--- Data to use ---
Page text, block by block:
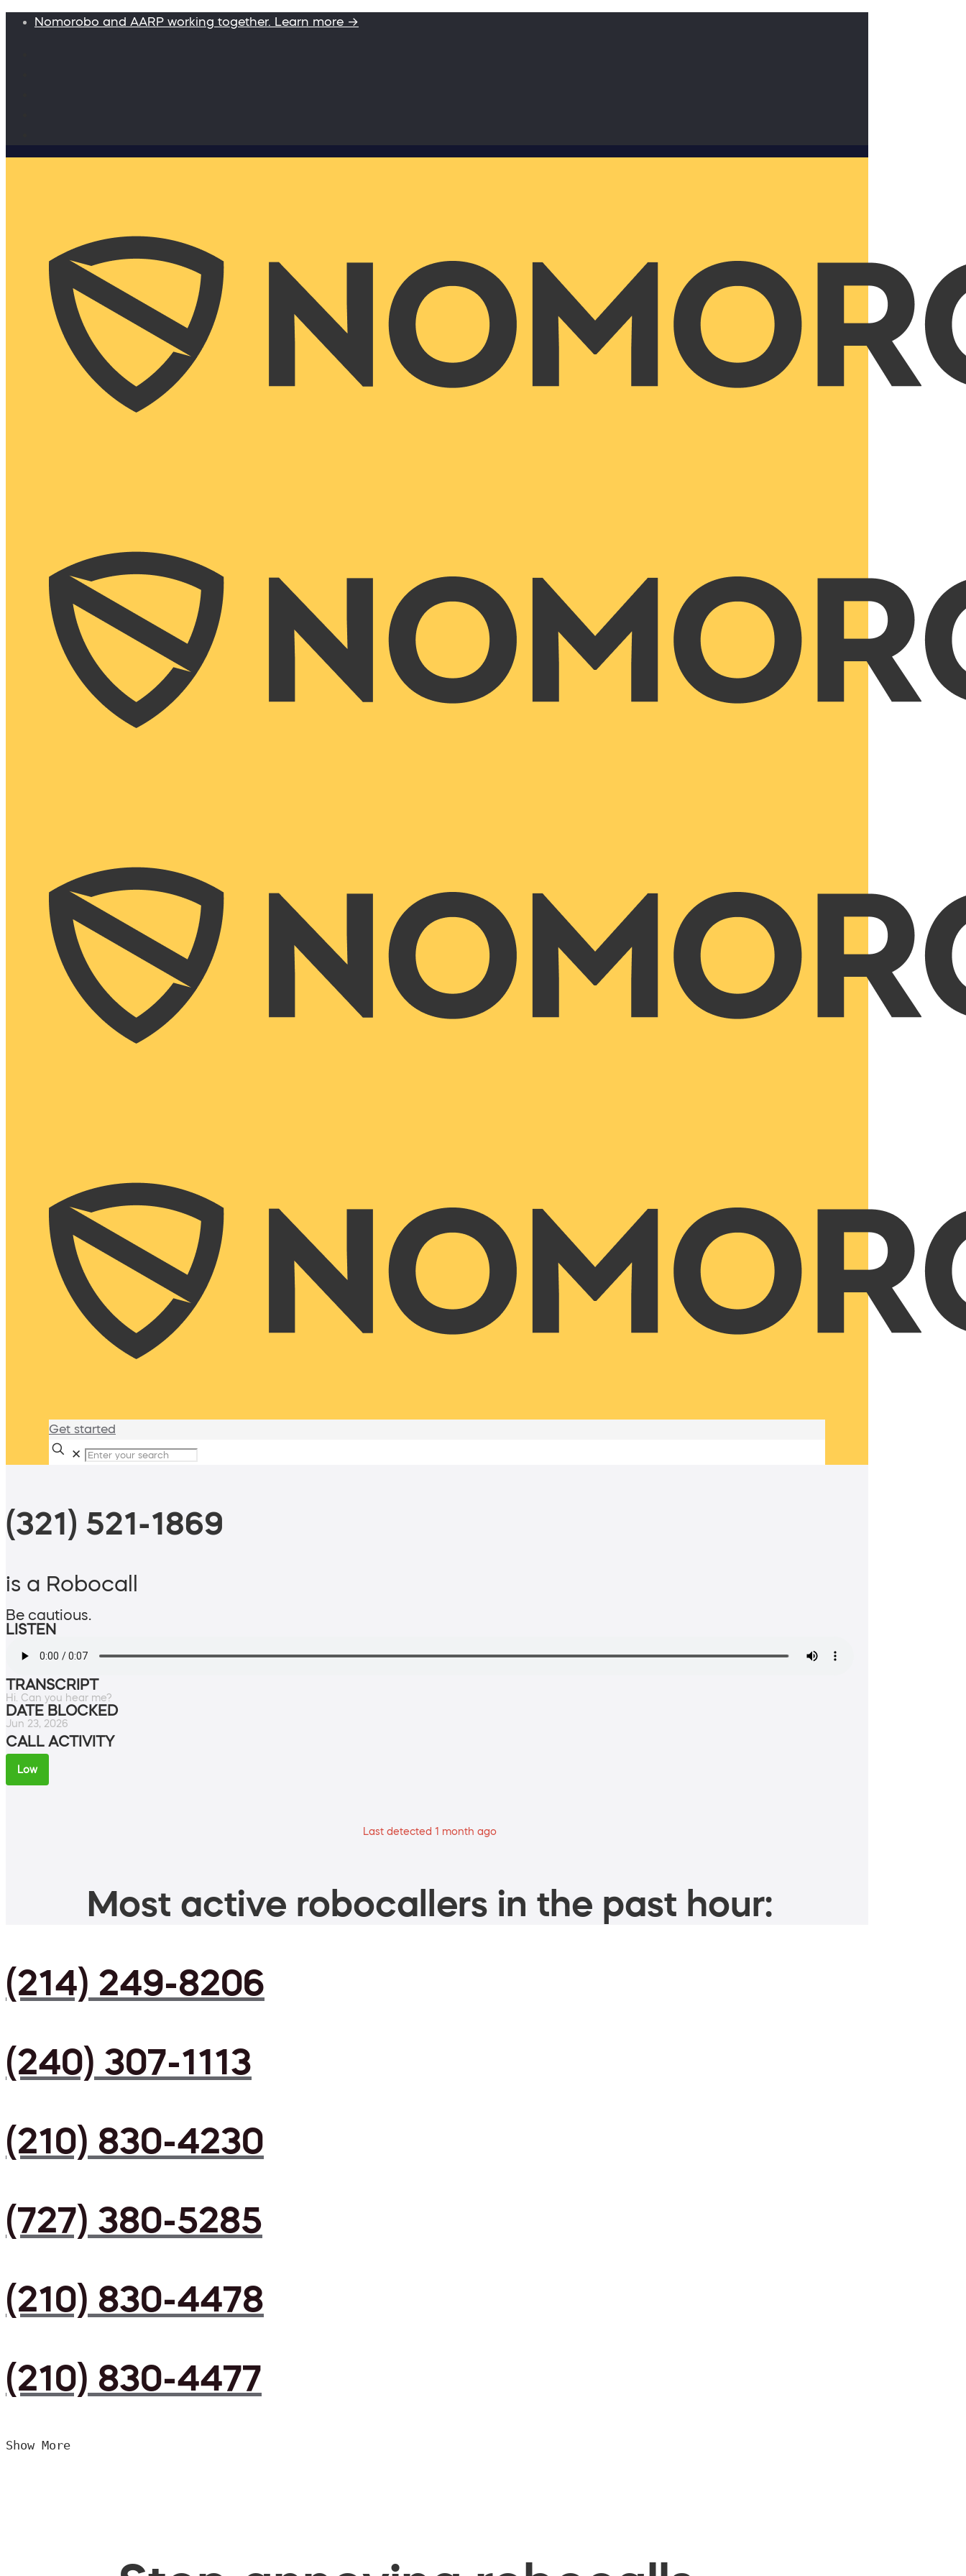
Nomorobo and AARP working together. Learn more →
Get started
✕
(321) 521-1869
is a Robocall
Be cautious.
LISTEN
TRANSCRIPT
Hi. Can you hear me?
DATE BLOCKED
Jun 23, 2026
CALL ACTIVITY
Low
Last detected 1 month ago
Most active robocallers in the past hour:
(214) 249-8206
(240) 307-1113
(210) 830-4230
(727) 380-5285
(210) 830-4478
(210) 830-4477
Show More
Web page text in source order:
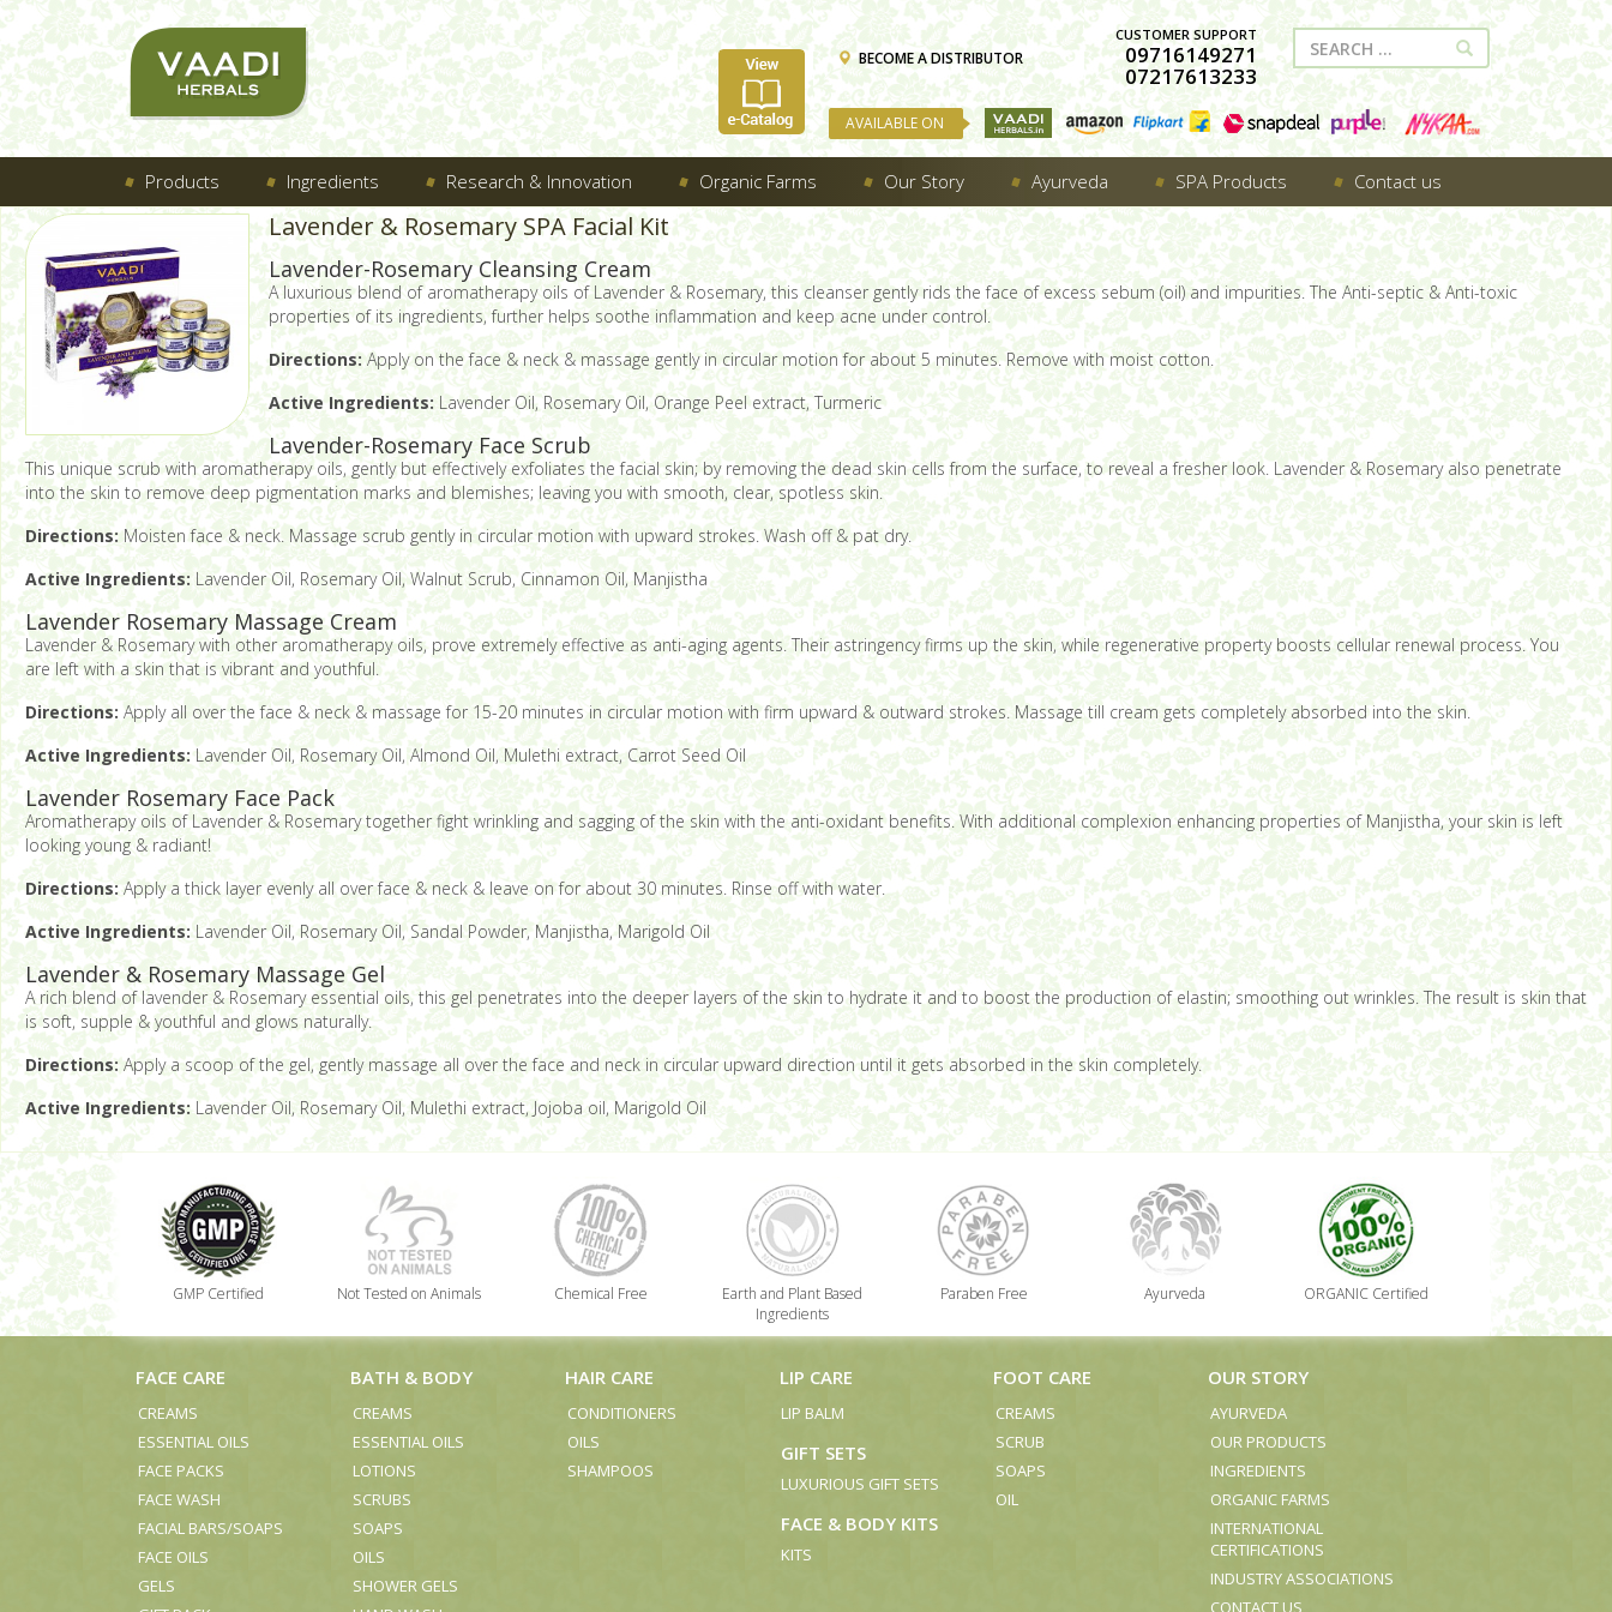
BECOME A DISTRIBUTOR
CUSTOMER SUPPORT
09716149271
07217613233
AVAILABLE ON
Products Ingredients Research & Innovation Organic Farms Our Story Ayurveda SPA Products Contact us
Lavender & Rosemary SPA Facial Kit
Lavender-Rosemary Cleansing Cream
A luxurious blend of aromatherapy oils of Lavender & Rosemary, this cleanser gently rids the face of excess sebum (oil) and impurities. The Anti-septic & Anti-toxic
properties of its ingredients, further helps soothe inflammation and keep acne under control.
Directions:Apply on the face & neck & massage gently in circular motion for about 5 minutes. Remove with moist cotton.
Active Ingredients:Lavender Oil, Rosemary Oil, Orange Peel extract, Turmeric
Lavender-Rosemary Face Scrub
This unique scrub with aromatherapy oils, gently but effectively exfoliates the facial skin; by removing the dead skin cells from the surface, to reveal a fresher look. Lavender & Rosemary also penetrate
into the skin to remove deep pigmentation marks and blemishes; leaving you with smooth, clear, spotless skin.
Directions:Moisten face & neck. Massage scrub gently in circular motion with upward strokes. Wash off & pat dry.
Active Ingredients: Lavender Oil, Rosemary Oil, Walnut Scrub, Cinnamon Oil, Manjistha
Lavender Rosemary Massage Cream
Lavender & Rosemary with other aromatherapy oils, prove extremely effective as anti-aging agents. Their astringency firms up the skin, while regenerative property boosts cellular renewal process. You
are left with a skin that is vibrant and youthful.
Directions: Apply all over the face & neck & massage for 15-20 minutes in circular motion with firm upward & outward strokes. Massage till cream gets completely absorbed into the skin.
Active Ingredients:Lavender Oil, Rosemary Oil, Almond Oil, Mulethi extract, Carrot Seed Oil
Lavender Rosemary Face Pack
Aromatherapy oils of Lavender & Rosemary together fight wrinkling and sagging of the skin with the anti-oxidant benefits. With additional complexion enhancing properties of Manjistha, your skin is left
looking young & radiant!
Directions:Apply a thick layer evenly all over face & neck & leave on for about 30 minutes. Rinse off with water.
Active Ingredients:Lavender Oil, Rosemary Oil, Sandal Powder, Manjistha, Marigold Oil
Lavender & Rosemary Massage Gel
A rich blend of lavender & Rosemary essential oils, this gel penetrates into the deeper layers of the skin to hydrate it and to boost the production of elastin; smoothing out wrinkles. The result is skin that
is soft, supple & youthful and glows naturally.
Directions:Apply a scoop of the gel, gently massage all over the face and neck in circular upward direction until it gets absorbed in the skin completely.
Active Ingredients:Lavender Oil, Rosemary Oil, Mulethi extract, Jojoba oil, Marigold Oil
GMP Certified Not Tested on Animals Chemical Free
Earth and Plant Based
Ingredients
Paraben Free Ayurveda ORGANIC Certified
FACE CARE
CREAMS
ESSENTIAL OILS
FACE PACKS
FACE WASH
FACIAL BARS/SOAPS
FACE OILS
GELS
BATH & BODY
CREAMS
ESSENTIAL OILS
LOTIONS
SCRUBS
SOAPS
OILS
SHOWER GELS
HAIR CARE
CONDITIONERS
OILS
SHAMPOOS
LIP CARE
LIP BALM
GIFT SETS
LUXURIOUS GIFT SETS
FACE & BODY KITS
KITS
FOOT CARE
CREAMS
SCRUB
SOAPS
OIL
OUR STORY
AYURVEDA
OUR PRODUCTS
INGREDIENTS
ORGANIC FARMS
INTERNATIONAL
CERTIFICATIONS
INDUSTRY ASSOCIATIONS
CONTACT US
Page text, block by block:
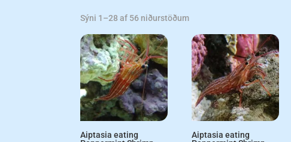
Sýni 1–28 af 56 niðurstöðum
Aiptasia eating
Aiptasia eating
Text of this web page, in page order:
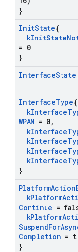
}
InitState{
kInitState
= 0
}
InterfaceState
InterfaceType{
kInterface
WPAN = 0,
kInterface
kInterface
kInterface
kInterface
}
PlatformAction
kPlatform
Continue =
kPlatform
SuspendFor
Completion =
}
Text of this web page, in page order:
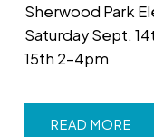
Sherwood Park
Saturday Sept.
15th 2-4pm
READ
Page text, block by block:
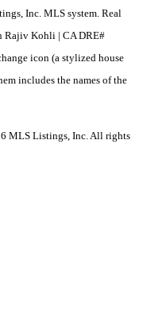
Inc. MLS system. Real
Rajiv Kohli | CA DRE#
icon (a stylized house
includes the names of the
MLS Listings, Inc. All rights
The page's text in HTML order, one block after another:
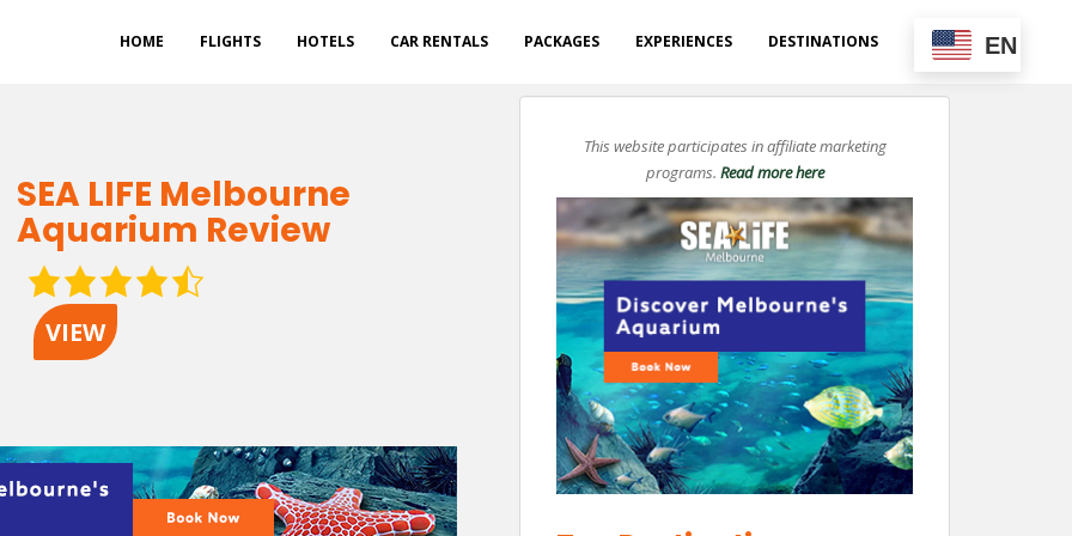
HOME FLIGHTS HOTELS CAR RENTALS PACKAGES EXPERIENCES DESTINATIONS EN
4.5
rating
VIEW
SEA LIFE Melbourne
Aquarium Review
This website participates in affiliate marketing
programs. Read more here
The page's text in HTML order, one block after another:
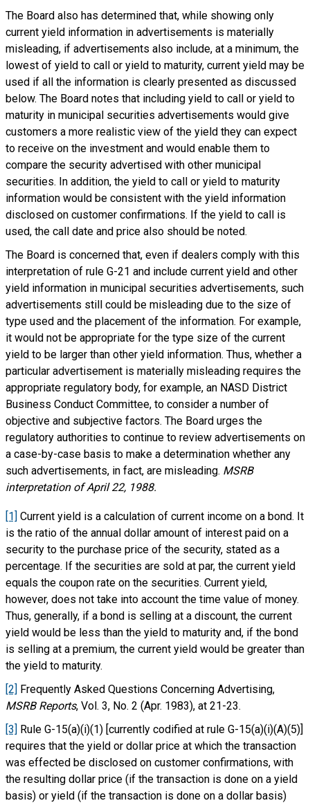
---
**Problem statement:**
Within the listing above, locate the line containing "Lavender & Rosemary Massage Gel" and the line containing "BATH & BODY". Reproduce those two lines and all lines between them exactly, with nothing added.

**Output below:**
Lavender & Rosemary Massage Gel
A rich blend of lavender & Rosemary essential oils, this gel penetrates into the deeper layers of the skin to hydrate it and to boost the production of elastin; smoothing out wrinkles. The result is skin that
is soft, supple & youthful and glows naturally.
Directions:Apply a scoop of the gel, gently massage all over the face and neck in circular upward direction until it gets absorbed in the skin completely.
Active Ingredients:Lavender Oil, Rosemary Oil, Mulethi extract, Jojoba oil, Marigold Oil
GMP Certified Not Tested on Animals Chemical Free
Earth and Plant Based
Ingredients
Paraben Free Ayurveda ORGANIC Certified
FACE CARE
CREAMS
ESSENTIAL OILS
FACE PACKS
FACE WASH
FACIAL BARS/SOAPS
FACE OILS
GELS
BATH & BODY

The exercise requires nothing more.